#### Task description:
I'd like the line containing "おくとき、その台集合 (4, 145, 75, 156)" and each line that follows, through the last line of the material, set down exactly as they are, and no others.

#### Stored data:
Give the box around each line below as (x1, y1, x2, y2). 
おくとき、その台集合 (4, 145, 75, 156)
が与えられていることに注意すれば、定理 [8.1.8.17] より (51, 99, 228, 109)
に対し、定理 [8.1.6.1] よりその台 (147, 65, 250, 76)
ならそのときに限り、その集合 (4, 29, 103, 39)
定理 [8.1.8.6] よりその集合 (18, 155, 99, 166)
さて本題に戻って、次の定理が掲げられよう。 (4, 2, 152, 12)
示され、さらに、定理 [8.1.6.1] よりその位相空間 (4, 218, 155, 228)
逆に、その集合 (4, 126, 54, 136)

#### Response to this exercise:
おくとき、その台集合 (4, 145, 75, 156)
が与えられていることに注意すれば、定理 [8.1.8.17] より (51, 99, 228, 109)
に対し、定理 [8.1.6.1] よりその台 (147, 65, 250, 76)
ならそのときに限り、その集合 (4, 29, 103, 39)
定理 [8.1.8.6] よりその集合 (18, 155, 99, 166)
さて本題に戻って、次の定理が掲げられよう。 (4, 2, 152, 12)
示され、さらに、定理 [8.1.6.1] よりその位相空間 (4, 218, 155, 228)
逆に、その集合 (4, 126, 54, 136)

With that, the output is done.